Moreover, the Party’s grip on power is never as strong as it appears from the outside. Many see President Xi Jinping as a serenely confident leader who has consolidated power via an anti-corruption drive, the appointment of himself to various “leading groups,” and the recent conferral of “core” leader status at a Party plenum. Yet there’s an element of fragility to Xi’s hold on power. China’s economy is dealing with worryingly high levels of debt and, in some cities, real estate markets that many fear are bubbles. Official corruption, and discontent over elements of Party rule, still simmer throughout the country. A Trump victory could inject unwanted uncertainty and instability into China’s most important bilateral relationship.

To be sure, speculating about what China’s political class feels about the U.S. election—especially what the 24 men and one woman who make up China’s secretive ruling Politburo feel—is fraught. What Xi personally feels is even more difficult to glean.
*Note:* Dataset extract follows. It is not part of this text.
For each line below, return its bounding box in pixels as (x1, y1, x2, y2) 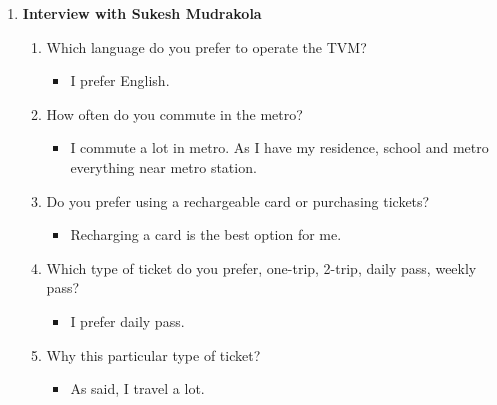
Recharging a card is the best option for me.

What’s clear, however, is the massive propaganda victory Beijing gains from the effect Trump has on American democracy’s image abroad. “They see this as what popular democracy brings,” said the source close to China’s leaders. “Le Pen in France, the rise of the far right in Germany, Nigel Farage in the United Kingdom, and Trump—a bunch of nutcases.”

But the futures of China and the United States are too interconnected for Schadenfreude to dominate. “If I were America’s enemy, I would hope Trump is elected. . . He will leave the U.S.’s domestic and foreign policies in disarray,” Ren Xiao, a former diplomat and a professor at Fudan University in Shanghai, told the journalist Vincent Ni. “But if I were America’s friend, I would think that Hillary would be a better president.” For Beijing’s political elite, friendship and cooperation—at least, the desire for predictability and stability—seems to outweigh whatever glee would greet the weakening of American interests.